Some people have said the inclusion of provisions like that are reasons to not support the bill. And this is coming from progressive criminal justice reformers. What do you think about that?
I think on an individual level, the potential for early release is crucial, and I think this bill sets a new precedent that we can use to build momentum for the kind of meaningful reforms that we want to see. I’d rather the bill pass than not, and as much as I’m deeply critical of the bill, if it can help one or two people, honestly, then the bill is successful in that respect.

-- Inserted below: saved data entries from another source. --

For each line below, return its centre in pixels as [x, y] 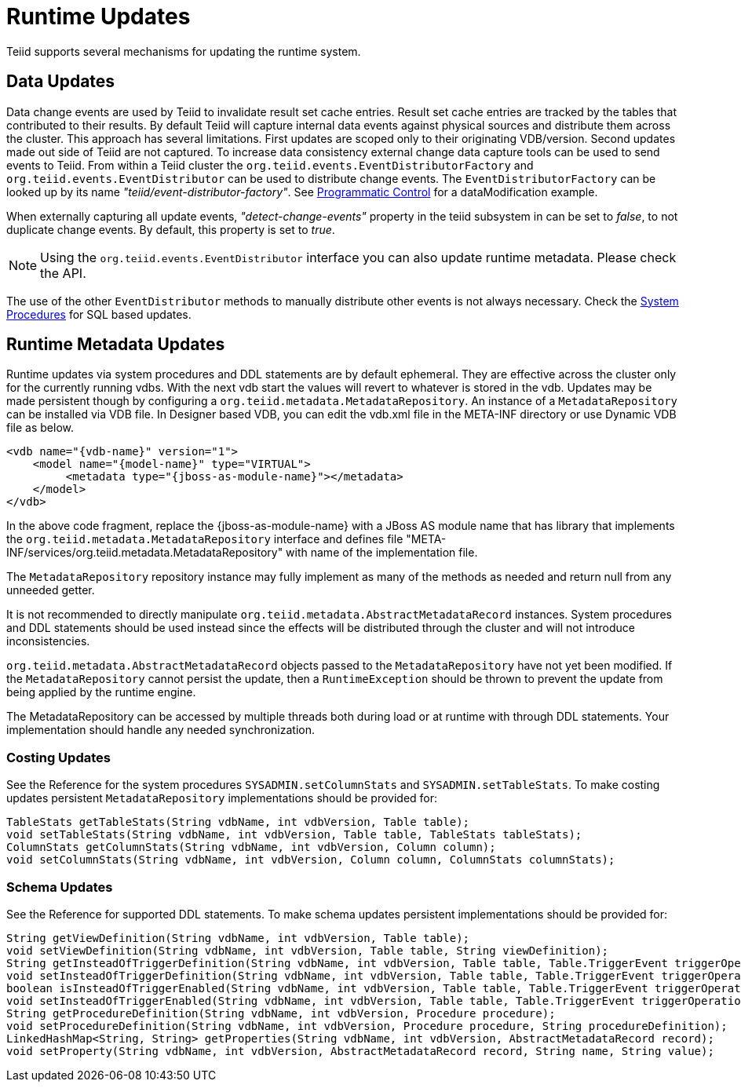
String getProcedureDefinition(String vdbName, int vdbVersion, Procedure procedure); [281, 1013]
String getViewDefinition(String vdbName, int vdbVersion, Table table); [238, 938]
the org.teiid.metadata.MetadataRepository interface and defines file [205, 539]
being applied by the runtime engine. [101, 692]
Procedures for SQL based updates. [99, 314]
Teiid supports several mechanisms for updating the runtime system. [184, 51]
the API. [63, 273]
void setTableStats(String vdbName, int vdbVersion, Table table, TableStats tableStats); [294, 835]
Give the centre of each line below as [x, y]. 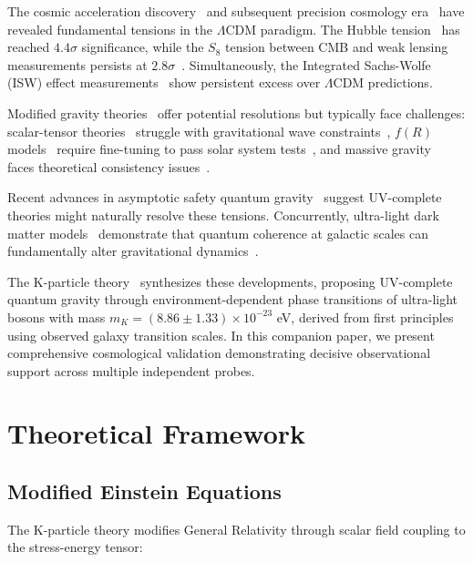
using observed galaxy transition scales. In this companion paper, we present [221, 335]
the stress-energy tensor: [75, 547]
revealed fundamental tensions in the [110, 29]
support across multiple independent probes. [131, 370]
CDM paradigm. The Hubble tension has [343, 29]
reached [29, 47]
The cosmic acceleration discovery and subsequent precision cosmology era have [236, 11]
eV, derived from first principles [365, 317]
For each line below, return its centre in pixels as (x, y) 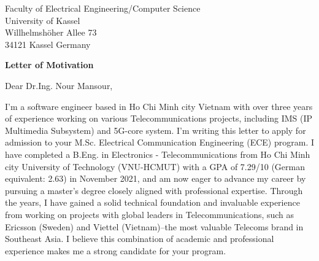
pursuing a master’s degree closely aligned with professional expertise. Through (154, 190)
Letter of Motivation (49, 65)
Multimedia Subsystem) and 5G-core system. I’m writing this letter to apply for (156, 130)
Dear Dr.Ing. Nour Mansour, (59, 85)
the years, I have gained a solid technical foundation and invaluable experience (152, 202)
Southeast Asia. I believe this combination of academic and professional (140, 239)
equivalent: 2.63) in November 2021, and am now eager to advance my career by (156, 178)
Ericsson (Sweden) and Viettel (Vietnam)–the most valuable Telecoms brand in (154, 226)
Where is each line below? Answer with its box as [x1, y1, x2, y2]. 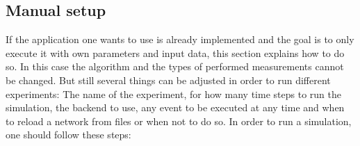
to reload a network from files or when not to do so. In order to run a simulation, [6, 113, 352, 128]
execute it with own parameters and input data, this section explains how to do [6, 45, 345, 60]
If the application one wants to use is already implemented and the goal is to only [6, 32, 354, 47]
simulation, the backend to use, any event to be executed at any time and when [6, 100, 345, 115]
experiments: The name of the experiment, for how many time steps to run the [6, 86, 341, 101]
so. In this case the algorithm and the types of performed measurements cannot [6, 59, 344, 74]
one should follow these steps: [6, 127, 131, 142]
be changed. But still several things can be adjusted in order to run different [6, 72, 331, 87]
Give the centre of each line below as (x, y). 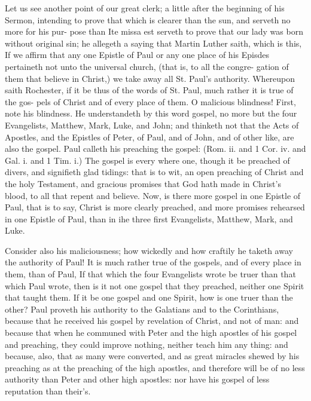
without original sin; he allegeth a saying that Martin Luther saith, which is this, (153, 43)
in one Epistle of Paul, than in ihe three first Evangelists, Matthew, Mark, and (149, 218)
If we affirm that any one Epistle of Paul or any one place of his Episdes (137, 55)
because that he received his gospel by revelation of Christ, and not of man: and (152, 321)
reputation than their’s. (48, 391)
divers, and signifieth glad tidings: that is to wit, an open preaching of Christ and (154, 172)
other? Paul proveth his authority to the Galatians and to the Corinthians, (142, 309)
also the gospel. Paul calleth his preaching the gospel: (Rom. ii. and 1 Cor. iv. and (155, 149)
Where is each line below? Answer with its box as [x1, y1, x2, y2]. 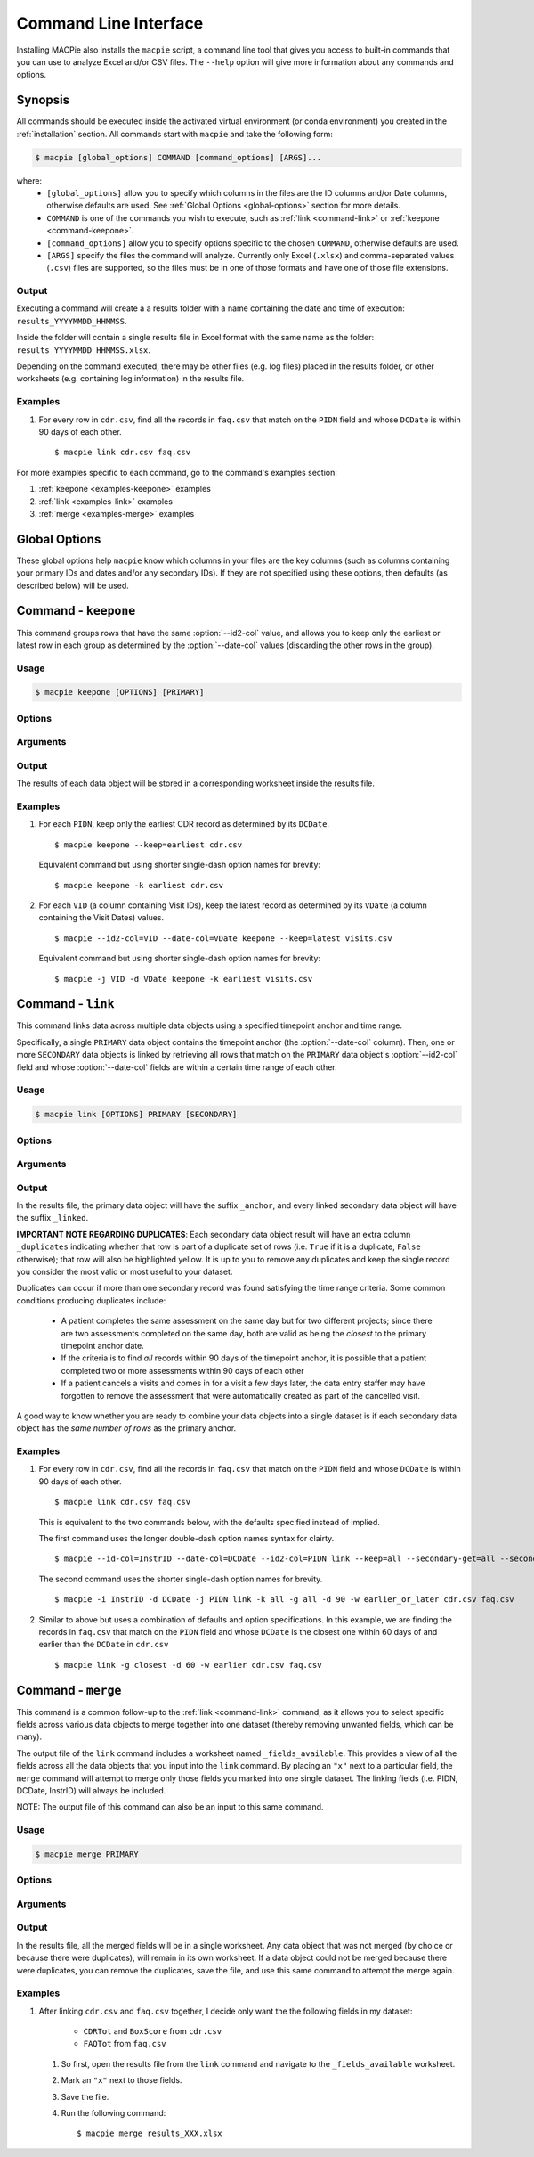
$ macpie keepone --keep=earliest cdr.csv [54, 839, 243, 850]
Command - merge [16, 1682, 122, 1697]
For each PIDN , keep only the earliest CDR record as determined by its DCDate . [38, 819, 329, 829]
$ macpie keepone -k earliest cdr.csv [54, 880, 224, 890]
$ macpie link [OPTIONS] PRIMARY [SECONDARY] [35, 1109, 238, 1120]
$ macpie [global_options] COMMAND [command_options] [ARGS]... [35, 152, 322, 162]
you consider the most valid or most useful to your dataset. [16, 1266, 233, 1277]
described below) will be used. [16, 580, 129, 591]
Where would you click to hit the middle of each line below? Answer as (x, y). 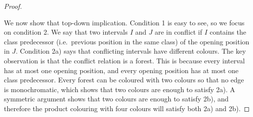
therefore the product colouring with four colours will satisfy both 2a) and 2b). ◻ (127, 108)
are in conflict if (179, 32)
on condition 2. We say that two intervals (66, 32)
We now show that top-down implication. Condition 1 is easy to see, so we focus (124, 22)
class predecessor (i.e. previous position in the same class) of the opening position (127, 41)
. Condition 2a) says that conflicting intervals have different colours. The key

At least, I’d like to remain optimistic about that. I do think, as I mentioned, that the bill does contain many dangerous provisions that, if they’re not implemented correctly, and if we’re not really dealing with the disparity and the racism that really fuels the system and the more punitive policies behind it, we will continue to be bifurcated as a country along lines of race, class, and citizenship status. And the bill directly retains that bifurcation around citizenship status because immigrants are excluded from the early release provision. Unless we’re careful, it could reify racial disparities and divisions in this country.
But having your mom or dad home two months early can make an enormous impact in that mom or dad’s life, or that kid’s life. So, anything that’s going get people out early, anything that will lead to a reduction in the prison population is something that I think we should support and should be seen as a victory, even if it’s a little, tiny, infant step act.